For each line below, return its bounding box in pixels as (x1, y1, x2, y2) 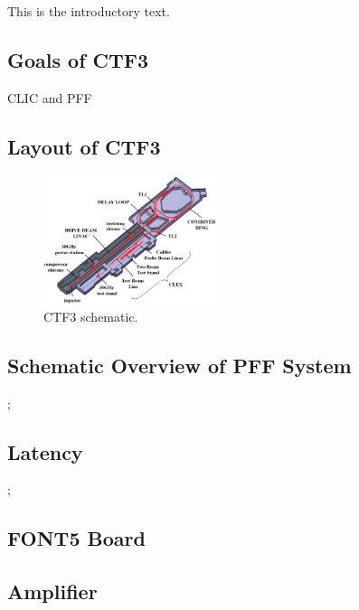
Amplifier (7, 577, 98, 605)
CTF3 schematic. (43, 306, 138, 325)
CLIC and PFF (7, 88, 92, 107)
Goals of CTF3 (7, 45, 149, 73)
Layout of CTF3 (7, 132, 161, 160)
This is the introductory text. (7, 2, 170, 20)
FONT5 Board (7, 524, 146, 552)
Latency (7, 437, 83, 465)
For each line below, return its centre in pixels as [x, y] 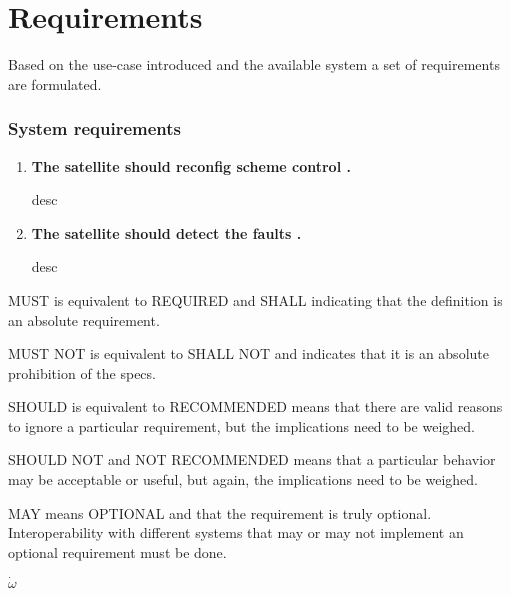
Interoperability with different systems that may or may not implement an [236, 532]
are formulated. [55, 83]
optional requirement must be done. [117, 551]
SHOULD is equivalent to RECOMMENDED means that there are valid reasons [255, 406]
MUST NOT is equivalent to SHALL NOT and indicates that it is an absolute [248, 353]
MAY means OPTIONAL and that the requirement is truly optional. [220, 512]
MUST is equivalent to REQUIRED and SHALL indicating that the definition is [255, 299]
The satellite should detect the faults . [166, 232]
- - - - -
#### Work order:
In your copy, exclude the pictures and repeat each entry above exactly.

#### Output for this exercise:
For each line below, return its bounding box in pixels as (x1, y1, x2, y2) 
Amplifier (7, 577, 98, 605)
CTF3 schematic. (43, 306, 138, 325)
CLIC and PFF (7, 88, 92, 107)
Goals of CTF3 (7, 45, 149, 73)
Layout of CTF3 (7, 132, 161, 160)
This is the introductory text. (7, 2, 170, 20)
FONT5 Board (7, 524, 146, 552)
Latency (7, 437, 83, 465)
For each line below, return its centre in pixels as [x, y] 
Interoperability with different systems that may or may not implement an [236, 532]
are formulated. [55, 83]
optional requirement must be done. [117, 551]
SHOULD is equivalent to RECOMMENDED means that there are valid reasons [255, 406]
MUST NOT is equivalent to SHALL NOT and indicates that it is an absolute [248, 353]
MAY means OPTIONAL and that the requirement is truly optional. [220, 512]
MUST is equivalent to REQUIRED and SHALL indicating that the definition is [255, 299]
The satellite should detect the faults . [166, 232]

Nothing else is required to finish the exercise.